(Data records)
——————————
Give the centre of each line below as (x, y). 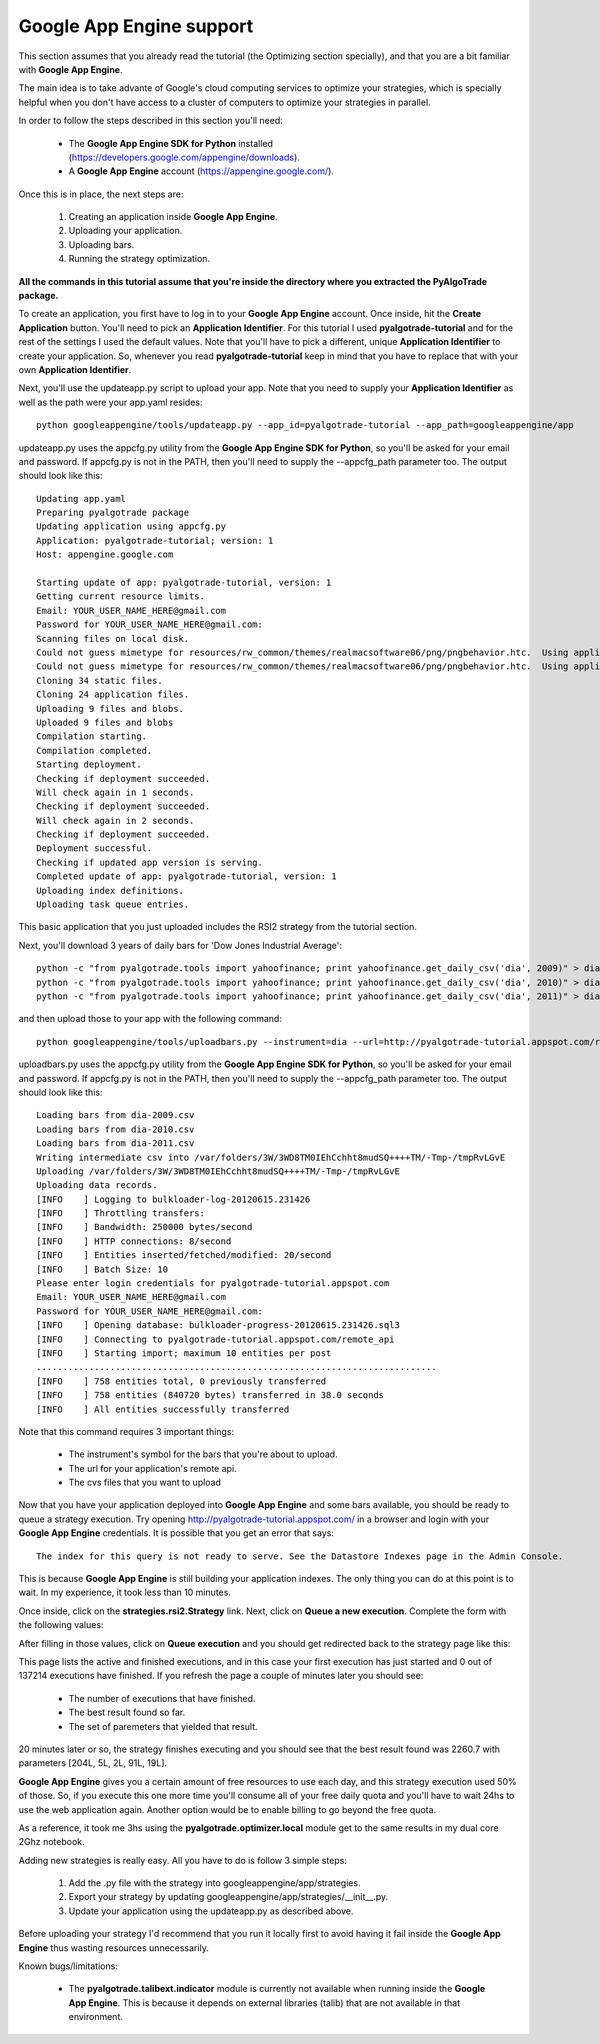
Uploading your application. (125, 231)
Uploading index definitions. (110, 890)
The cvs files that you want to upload (145, 1482)
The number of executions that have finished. (162, 1698)
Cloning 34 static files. (100, 680)
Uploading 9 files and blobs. (110, 708)
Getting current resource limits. (120, 596)
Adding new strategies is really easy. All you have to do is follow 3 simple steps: (182, 1860)
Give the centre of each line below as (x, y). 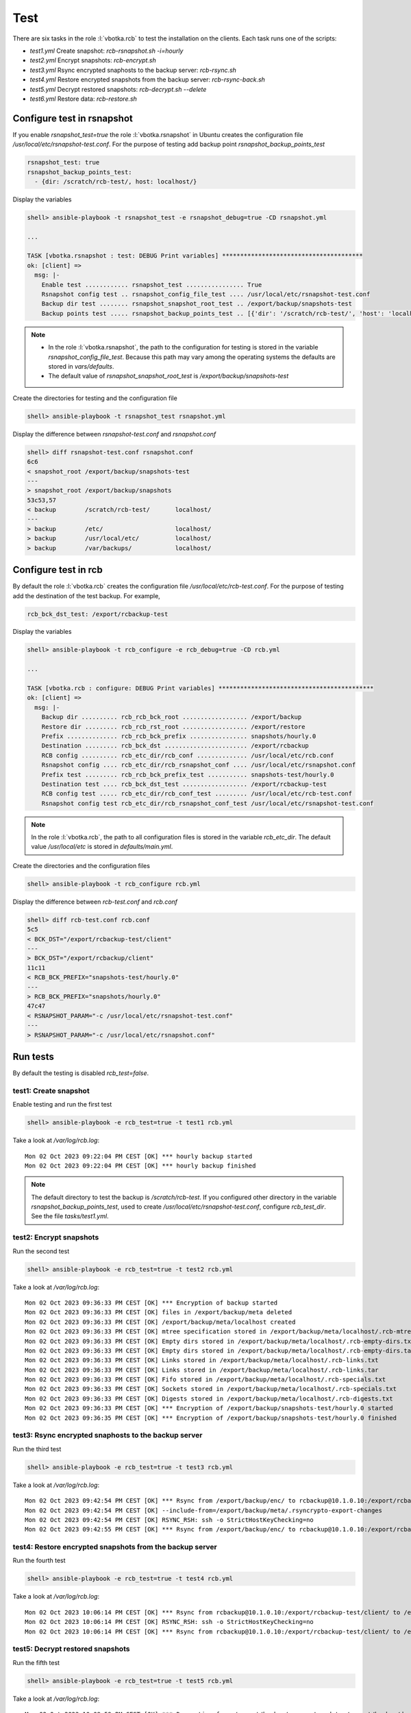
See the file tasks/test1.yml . (70, 1216)
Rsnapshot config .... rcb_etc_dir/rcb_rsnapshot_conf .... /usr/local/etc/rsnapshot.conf (199, 765)
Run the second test (41, 1251)
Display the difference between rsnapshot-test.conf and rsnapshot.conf (114, 434)
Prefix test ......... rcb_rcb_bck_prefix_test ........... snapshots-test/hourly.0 (188, 775)
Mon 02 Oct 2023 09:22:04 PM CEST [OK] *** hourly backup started (139, 1156)
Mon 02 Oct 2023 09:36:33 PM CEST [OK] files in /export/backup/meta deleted (159, 1313)
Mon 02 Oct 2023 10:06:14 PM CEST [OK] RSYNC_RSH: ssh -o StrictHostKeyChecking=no (170, 1622)
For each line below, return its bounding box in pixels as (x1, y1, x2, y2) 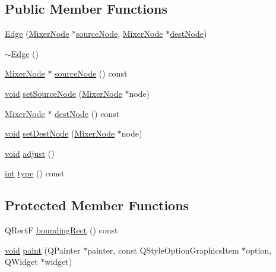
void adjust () (5, 147, 55, 159)
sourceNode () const (55, 67, 128, 80)
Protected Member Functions (5, 196, 189, 214)
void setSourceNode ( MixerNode (5, 87, 122, 99)
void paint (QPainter (5, 243, 81, 256)
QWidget (5, 255, 38, 268)
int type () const (5, 167, 65, 179)
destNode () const (55, 107, 120, 119)
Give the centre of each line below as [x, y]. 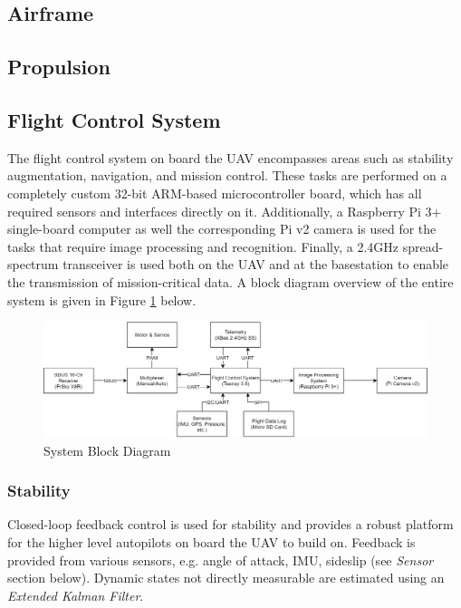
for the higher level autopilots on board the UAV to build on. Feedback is [211, 542]
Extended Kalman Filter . [76, 595]
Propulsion [59, 67]
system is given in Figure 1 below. [102, 299]
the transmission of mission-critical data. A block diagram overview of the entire [230, 281]
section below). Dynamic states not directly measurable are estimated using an [226, 578]
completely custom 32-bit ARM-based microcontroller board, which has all [215, 193]
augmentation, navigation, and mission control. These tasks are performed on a [227, 175]
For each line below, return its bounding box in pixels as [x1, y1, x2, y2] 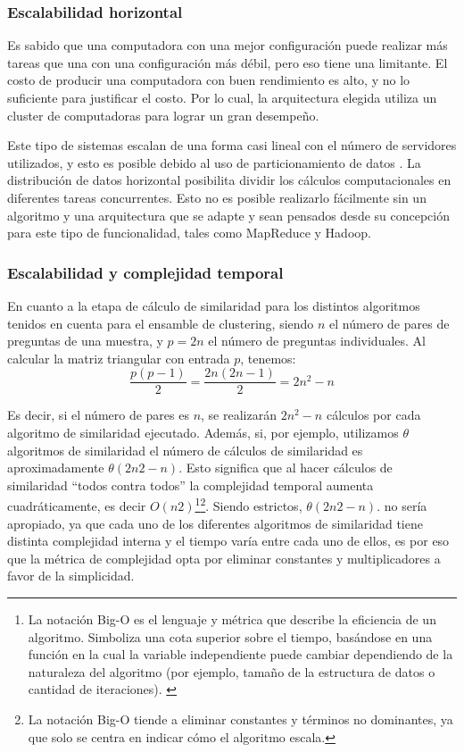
——————————
> Your goal
All the records need to be retyped word for word, except for the pictures.

> Written response
Give the centre of each line below as (x, y). 
Uploading your application. (125, 231)
Uploading index definitions. (110, 890)
The cvs files that you want to upload (145, 1482)
The number of executions that have finished. (162, 1698)
Cloning 34 static files. (100, 680)
Uploading 9 files and blobs. (110, 708)
Getting current resource limits. (120, 596)
Adding new strategies is really easy. All you have to do is follow 3 simple steps: (182, 1860)
Give the centre of each line below as (x, y). 
See the file tasks/test1.yml . (70, 1216)
Rsnapshot config .... rcb_etc_dir/rcb_rsnapshot_conf .... /usr/local/etc/rsnapshot.conf (199, 765)
Run the second test (41, 1251)
Display the difference between rsnapshot-test.conf and rsnapshot.conf (114, 434)
Prefix test ......... rcb_rcb_bck_prefix_test ........... snapshots-test/hourly.0 (188, 775)
Mon 02 Oct 2023 09:22:04 PM CEST [OK] *** hourly backup started (139, 1156)
Mon 02 Oct 2023 09:36:33 PM CEST [OK] files in /export/backup/meta deleted (159, 1313)
Mon 02 Oct 2023 10:06:14 PM CEST [OK] RSYNC_RSH: ssh -o StrictHostKeyChecking=no (170, 1622)
For each line below, return its bounding box in pixels as (x1, y1, x2, y2) 
void adjust () (5, 147, 55, 159)
sourceNode () const (55, 67, 128, 80)
Protected Member Functions (5, 196, 189, 214)
void setSourceNode ( MixerNode (5, 87, 122, 99)
void paint (QPainter (5, 243, 81, 256)
QWidget (5, 255, 38, 268)
int type () const (5, 167, 65, 179)
destNode () const (55, 107, 120, 119)
Give the centre of each line below as [x, y]. 
for the higher level autopilots on board the UAV to build on. Feedback is [211, 542]
Extended Kalman Filter . [76, 595]
Propulsion [59, 67]
system is given in Figure 1 below. [102, 299]
the transmission of mission-critical data. A block diagram overview of the entire [230, 281]
section below). Dynamic states not directly measurable are estimated using an [226, 578]
completely custom 32-bit ARM-based microcontroller board, which has all [215, 193]
augmentation, navigation, and mission control. These tasks are performed on a [227, 175]
For each line below, return its bounding box in pixels as [x1, y1, x2, y2] 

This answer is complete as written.